Spurious alignments in genome assemblies occur when sequences are incorrectly aligned to the reference genome due to various technical or biological factors [
3,
4]. These misalignments can lead to errors in genome annotation, variant calling, or downstream analyses. Common causes and contexts for spurious alignments are: (1) repetitive sequences, such as highly repetitive regions (e.g., transposable elements, satellite DNA) can cause reads to align to multiple loci, leading to ambiguous or incorrect placements, (2) paralogous regions, or sequences that are similar due to gene duplication events (paralogs) can align to incorrect paralogous loci instead of their true origin, (3) low-complexity regions such as regions with simple sequence repeats (e.g., homopolymers, di-/tri-nucleotide repeats) often cause misalignments because they lack unique sequence context, (4) errors introduced during sequencing, such as substitutions, insertions, or deletions, that can distort the sequence and lead to incorrect alignments, (5) poor reference quality, such as incomplete or inaccurate reference genomes can result in reads aligning to incorrect locations or being mapped to scaffold gaps, (6) cross-species contamination, when reads originating from contaminant DNA (e.g., symbionts, pathogens, or laboratory contamination) may spuriously align to the closest matching sequences in the reference genome and (7) inversions, translocations, or structural variants, when large structural rearrangements can mislead mapping algorithms, causing reads from one genomic context to align to a different one [
5].
False positives in variant calling can be caused by spurious alignments, when misalignments create the appearance of SNPs, indels, or structural variants that are not truly present in the sample [
6]. Also, misannotation of genes due to incorrect alignment of reads leads to errors in gene prediction or expression quantification and assembly gaps and chimeric contigs can be produced by misplaced reads that contribute to assembly errors, such as artificial contigs or scaffolds [
7]. Minimization of artifacts caused by spurious alignments can be obtained by improvements in mapping algorithms, masking repetitive elements, filtering of low-quality reads, stringent parameters, alternative reference genomes and post-mapping quality control. In cases of extreme complexity, performing
de novo assembly can help reconstruct genomic regions without reliance on a reference genome and
de novo assembly [
8].
In the case of ancient DNA, the challenge of genome assembly is even greater. Reconstructing aDNA using genome mapping presents numerous problems due to the unique nature of ancient samples, their degraded state, and limitations of current methodologies [
3]. The main problems with aDNA are: (1) DNA degradation by fragmentation, often into short pieces (~30-100 base pairs), making it difficult to map accurately to the reference genome, (2) chemical damage such as cytosine deamination causing C-to-T or G-to-A transitions, particularly at fragment ends, introducing errors in alignments and variant calling and (3) low complexity, where some degraded regions lose complexity and are difficult to align uniquely [
9].
All mainstream methods of DNA sequencing rely on reading fragments of DNA (reads), that are usually much smaller than the genome to be sequenced and assembled by mapping to a reference. The common abstraction to these methods is that of a mathematical covering problem. In 1988, Lander and Waterman published a study examining the covering problem which is still used as a guideline to estimate the desired sequencing coverage [
10]. In the Lander-Waterman model, the basic statistical assumption is that reads are generated uniformly, at random, from the genome, known as the homogeneity assumption. In the homogeneous model the coverage of each base pair follows a
Poisson distribution. This distribution, however, imposes a severe restriction because it excludes the possibility of overdispersed coverage distributions.
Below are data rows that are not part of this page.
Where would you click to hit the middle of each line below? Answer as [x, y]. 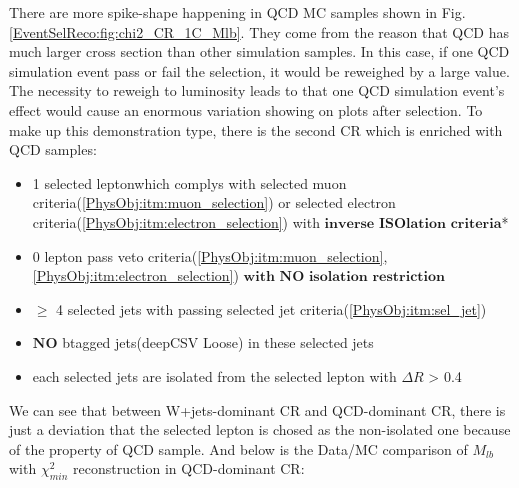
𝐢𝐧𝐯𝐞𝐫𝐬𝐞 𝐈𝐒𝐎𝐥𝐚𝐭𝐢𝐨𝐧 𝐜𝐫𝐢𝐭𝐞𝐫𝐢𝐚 [413, 223]
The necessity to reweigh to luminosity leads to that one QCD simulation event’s [257, 90]
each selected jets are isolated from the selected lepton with [214, 375]
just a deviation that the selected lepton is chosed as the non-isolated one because [260, 429]
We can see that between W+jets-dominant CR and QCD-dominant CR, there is [257, 409]
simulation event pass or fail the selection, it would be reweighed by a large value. [259, 70]
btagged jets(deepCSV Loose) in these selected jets [218, 342]
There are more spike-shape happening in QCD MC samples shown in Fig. [237, 12]
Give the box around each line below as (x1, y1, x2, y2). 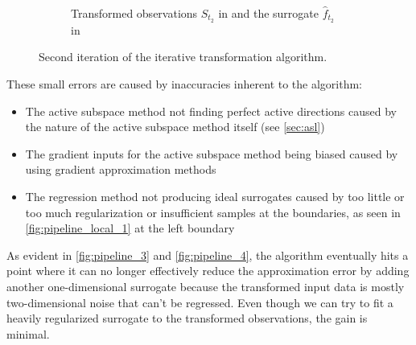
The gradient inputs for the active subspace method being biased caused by (25, 145, 398, 162)
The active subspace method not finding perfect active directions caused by (25, 102, 397, 119)
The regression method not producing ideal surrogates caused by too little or (25, 188, 405, 205)
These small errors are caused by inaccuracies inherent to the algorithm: (6, 76, 363, 92)
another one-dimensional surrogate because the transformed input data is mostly (6, 277, 405, 294)
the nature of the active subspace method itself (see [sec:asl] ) (25, 118, 325, 135)
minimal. (6, 325, 50, 342)
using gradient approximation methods (25, 161, 216, 178)
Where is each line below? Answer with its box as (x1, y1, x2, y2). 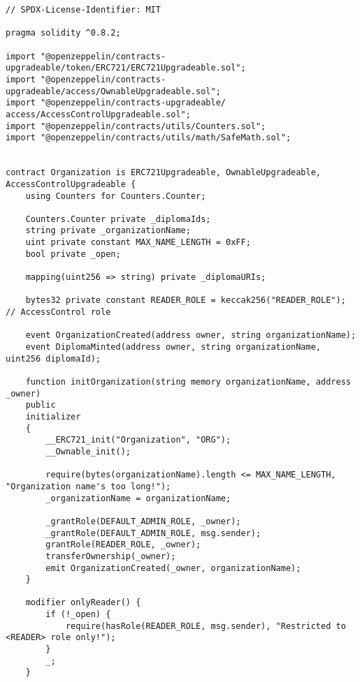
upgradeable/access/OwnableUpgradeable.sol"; (6, 86, 221, 96)
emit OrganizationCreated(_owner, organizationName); (45, 563, 301, 573)
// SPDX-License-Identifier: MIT (6, 5, 161, 15)
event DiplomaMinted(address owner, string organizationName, (25, 342, 322, 353)
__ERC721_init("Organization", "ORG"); (45, 435, 231, 445)
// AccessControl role (6, 307, 111, 318)
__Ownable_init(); (45, 446, 131, 457)
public (25, 400, 56, 410)
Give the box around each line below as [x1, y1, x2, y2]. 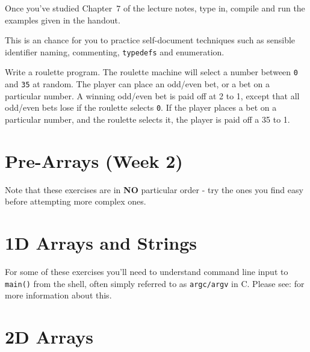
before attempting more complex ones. [5, 195, 146, 208]
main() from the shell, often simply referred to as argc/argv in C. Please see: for [5, 277, 305, 289]
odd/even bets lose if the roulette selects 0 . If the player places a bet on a [5, 101, 277, 114]
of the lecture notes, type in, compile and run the [123, 2, 305, 14]
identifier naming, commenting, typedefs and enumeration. [5, 45, 225, 58]
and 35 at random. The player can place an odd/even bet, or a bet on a [5, 78, 270, 90]
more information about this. [5, 289, 112, 301]
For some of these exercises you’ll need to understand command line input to [5, 265, 288, 278]
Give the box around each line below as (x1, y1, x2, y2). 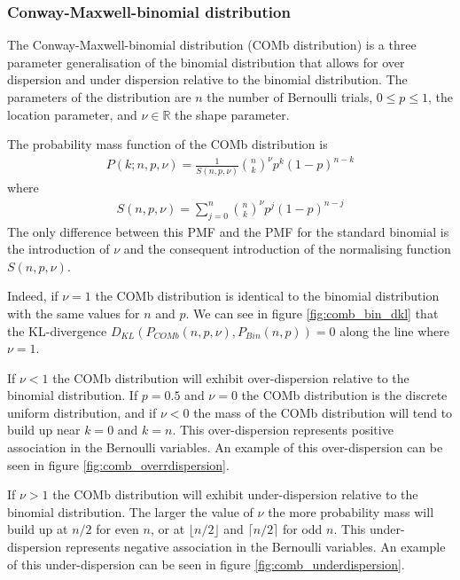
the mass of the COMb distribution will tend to (193, 403, 453, 421)
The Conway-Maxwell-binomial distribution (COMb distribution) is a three (7, 35, 417, 54)
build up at (7, 520, 68, 538)
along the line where (339, 321, 449, 340)
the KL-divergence (7, 321, 107, 340)
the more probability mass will (268, 502, 434, 521)
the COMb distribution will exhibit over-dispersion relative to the (52, 368, 409, 387)
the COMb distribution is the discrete (241, 386, 448, 404)

When heterogeneity is considered, the coverage of each base pair follows a Poisson mixture with a latent distribution belonging to the
gamma distribution family. Then, the number of reads covering a base pair follows a
Poisson-gamma distribution, also known as a
negative binomial distribution. This is a family of distributions parameterized by two positive real numbers (
r,
μ), where
r is the dispersion parameter and
μ is the mean value. When
μ/(
μ+
r) tends to 0 and
r tends to infinity, in such a way that
μ tends to a fixed limit
μ0, the negative binomial distribution approximates a Poisson distribution with rate
μ0. Therefore, the negative binomial distribution is the simplest generalization of the Poisson distribution that allows for over-dispersion. Finally, it is important to note that the Poisson distribution and the resulting negative binomial distribution are light-tailed distributions, that is, far from
power laws [
11]. Based on these considerations it can be proposed that the problem of quality in genome assemblies by mapping to a reference can be, at least in part, examined from the perspective of the distributions of the reads mapped to the reference. It seems that the parameters of these distributions can be affected by the randomness caused by spurious mapping of reads (or the other problems affecting genome assemblies, as discussed above). The comparison and analysis of distributions, and their properties, might reveal the level of randomness and assess the quality of genome assemblies.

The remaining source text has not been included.